Friday, June 03, 2005

Swiss squatters?

No, not a contradiction in terms. Squatting is a universal phenomenon. I was in Geneva back in April and found that, though the city's squatters don’t live in shantytowns or mud huts, they have a long history. What’s more, like so many others around the world, their homes are being threatened.

It’s fair to say that, compared with the developing world and even with their brethren in New York, Geneva’s squatters live in pretty high style. Their buildings seem indistinguishable from the legally occupied houses around them.

Perhaps this is because its Switzerland—well organized, clean and orderly.

But it may also be because Geneva’s squatters took control of buildings that were in reasonably good shape when they moved in. Geneva scrupulously honors property rights, but has many laws regulating development. From what I’m told, many of the squatters took advantage of development disputes to grab buildings that were not vacant due to abandonment but primarily because of political wrangling, zoning conflicts, and speculative warehousing. In New York, by contrast, many squatters on the Lower East Side took over buildings that had been abandoned and rotting for years. Most had fallen into city ownership through foreclosure. In some cases, the squatters had to rebuild their buildings from the inside out—replacing beams, installing new staircases, and even rebuilding bulging brick walls that were about to collapse.

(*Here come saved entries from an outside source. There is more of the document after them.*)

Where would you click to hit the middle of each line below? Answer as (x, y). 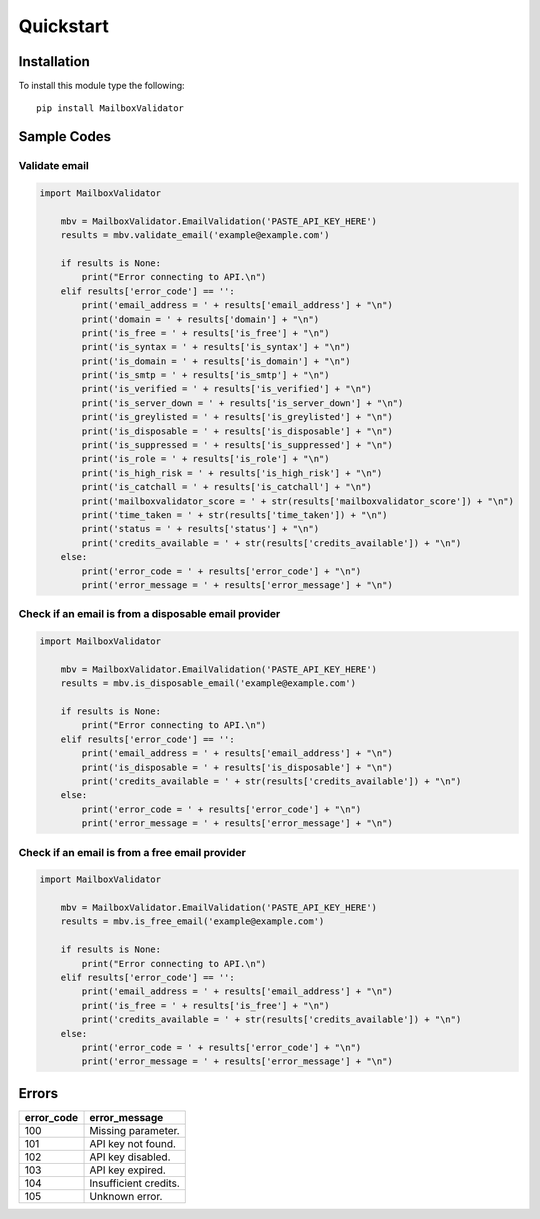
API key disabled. (130, 1157)
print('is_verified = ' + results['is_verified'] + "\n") (226, 389)
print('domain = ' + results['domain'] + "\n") (200, 319)
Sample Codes (65, 136)
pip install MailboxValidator (110, 108)
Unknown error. (126, 1196)
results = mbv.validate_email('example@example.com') (195, 235)
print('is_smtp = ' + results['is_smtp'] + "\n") (205, 375)

In Geneva, I visited a squat called Rhino (the name comes from a giant red rhinoceros horn hung on the facade.) It was late at night and we (Olivier Talpain, who used to live there, brought me there, with a few other friends) and cafe/club on the ground floor was booming. A rock band had set up in the corner and was pounding out tunes to an appreciative audience. I expected hard core, the kind of rowdy, beer sodden, punk extravaganza I’ve seen in squats in other cities, but Rhino was mellow and inviting.

Sadly, however, though the squatters started as radicals, they seem resigned to the fact that their days may be numbered. A decade ago, there were 2,800 squatters occupying 120 buildings across Geneva, according to Romed Wyder’s 1995 documentary called, simply, Squatters. But, for the past few years, Daniel Zappelli, the local District Attorney, has been on a drive to evict squatters. Apparently, once a building plan has been approved, the government can petition the court for the right to evict squatters. Though there were protests early on (see this story from 1993), it now appears that most will not resist. The owner of a skate shop in a squatter zone told me he would relocate when ordered to do so. He said he was prepared to test the property market and find a new, legal space. The squatters of Rhino, too, have been told they will have to vacate – and they, too, seem resigned to leaving without a fight. The number of squatters that remain -- perhaps 1,200 -- seems destined to fall.

It’s sad that the city's squatters no longer seem inclined to organize. They have created homes and businesses which have become integral and exciting parts of the city. Geneva will be less interesting and less dynamic without them.

2 comments:

Anonymous said...

Geneva squats R.I.P.
Sad ending for the ex-biggest concentration of squatters per capita in Europe. I spent 10 years of my youth squatting there, participating in a dozen break-ins and living in almost as many houses and buildings. The biggest reason for the passivity of today's squatters regarding the evictions, is, well, dropping out. I gather two reasons for squatting: political and having a good time in life. Few squatters in Geneva were there for economic reasons. Now the activism of squatters has just faded away. We have to face it. What is left is people having a great time, like the band that kept on playing as the Titanic was sinking. Time is running out, and the Geneva attorney general Daniel Zappelli will not change his stance: he was elected to catch the small fish and let the financial criminality continue its business as usual. Really too bad, the squatter movement was the best antidote to the over-rich, corrupt and dirty money laundering Geneva.
I'd so much love to be shown wrong on this downfall, who knows ?
Spending a year in Quebec now, I'm relieved to not witness the gradual disapearance of the squat world in Geneva.

PS: When I return there in october, I'll re-move in to my flat in an ex-squat we actually bought, as a cooperative. At least that 10 appartment builiding was, with a handful others, retrieved from the speculative market. I like to remember the title of Herbert Marcuses' autobiography: L'avenir dure longtemps (Future Lasts a Long Time).

Anonymous said...

Does anyone know how I can get in touch with oliver or jullian talpain?